[Start of section]

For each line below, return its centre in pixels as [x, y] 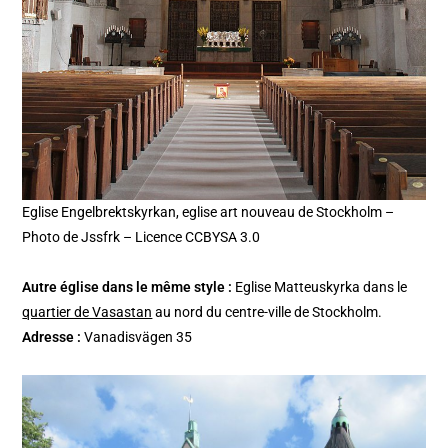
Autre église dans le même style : [127, 286]
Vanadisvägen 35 [138, 336]
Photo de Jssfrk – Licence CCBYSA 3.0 [141, 236]
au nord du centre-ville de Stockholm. [267, 311]
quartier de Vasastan [87, 311]
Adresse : [53, 336]
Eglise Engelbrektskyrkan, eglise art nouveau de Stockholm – [208, 211]
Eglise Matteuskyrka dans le [320, 286]
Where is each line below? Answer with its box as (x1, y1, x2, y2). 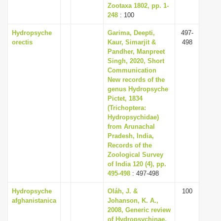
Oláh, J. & (108, 187, 138, 195)
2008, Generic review (108, 206, 171, 214)
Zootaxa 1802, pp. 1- (108, 2, 169, 9)
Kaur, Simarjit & (108, 38, 156, 46)
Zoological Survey (108, 151, 163, 158)
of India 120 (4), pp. (108, 160, 166, 168)
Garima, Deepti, (108, 29, 155, 37)
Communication (108, 67, 156, 74)
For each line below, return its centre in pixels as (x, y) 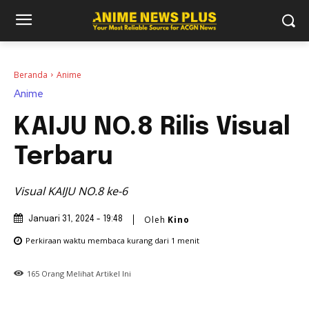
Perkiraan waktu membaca (76, 241)
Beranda (31, 74)
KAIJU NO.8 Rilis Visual (152, 128)
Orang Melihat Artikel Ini (85, 273)
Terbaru (64, 158)
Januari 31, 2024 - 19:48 (76, 220)
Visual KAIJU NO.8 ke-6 (71, 191)
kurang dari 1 (151, 241)
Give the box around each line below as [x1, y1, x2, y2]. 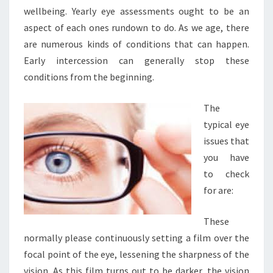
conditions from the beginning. [24, 71, 154, 83]
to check [204, 168, 249, 180]
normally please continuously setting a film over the [24, 232, 249, 244]
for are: [204, 184, 233, 196]
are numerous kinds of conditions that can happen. [24, 38, 249, 50]
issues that [204, 135, 249, 147]
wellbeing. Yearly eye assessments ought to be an [24, 5, 249, 17]
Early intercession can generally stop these [24, 54, 249, 66]

[End of section]

Copy all the entries above exactly as they stand, except for the pictures.

For each line below, return its centre in pixels as [x, y] 
Autre église dans le même style : [127, 286]
Vanadisvägen 35 [138, 336]
Photo de Jssfrk – Licence CCBYSA 3.0 [141, 236]
au nord du centre-ville de Stockholm. [267, 311]
quartier de Vasastan [87, 311]
Adresse : [53, 336]
Eglise Engelbrektskyrkan, eglise art nouveau de Stockholm – [208, 211]
Eglise Matteuskyrka dans le [320, 286]
Where is each line below? Answer with its box as (x1, y1, x2, y2). 
Oláh, J. & (108, 187, 138, 195)
2008, Generic review (108, 206, 171, 214)
Zootaxa 1802, pp. 1- (108, 2, 169, 9)
Kaur, Simarjit & (108, 38, 156, 46)
Zoological Survey (108, 151, 163, 158)
of India 120 (4), pp. (108, 160, 166, 168)
Garima, Deepti, (108, 29, 155, 37)
Communication (108, 67, 156, 74)
For each line below, return its centre in pixels as (x, y) 
Perkiraan waktu membaca (76, 241)
Beranda (31, 74)
KAIJU NO.8 Rilis Visual (152, 128)
Orang Melihat Artikel Ini (85, 273)
Terbaru (64, 158)
Januari 31, 2024 - 19:48 (76, 220)
Visual KAIJU NO.8 ke-6 (71, 191)
kurang dari 1 (151, 241)
Give the box around each line below as [x1, y1, x2, y2]. 
conditions from the beginning. [24, 71, 154, 83]
to check [204, 168, 249, 180]
normally please continuously setting a film over the [24, 232, 249, 244]
for are: [204, 184, 233, 196]
are numerous kinds of conditions that can happen. [24, 38, 249, 50]
issues that [204, 135, 249, 147]
wellbeing. Yearly eye assessments ought to be an [24, 5, 249, 17]
Early intercession can generally stop these [24, 54, 249, 66]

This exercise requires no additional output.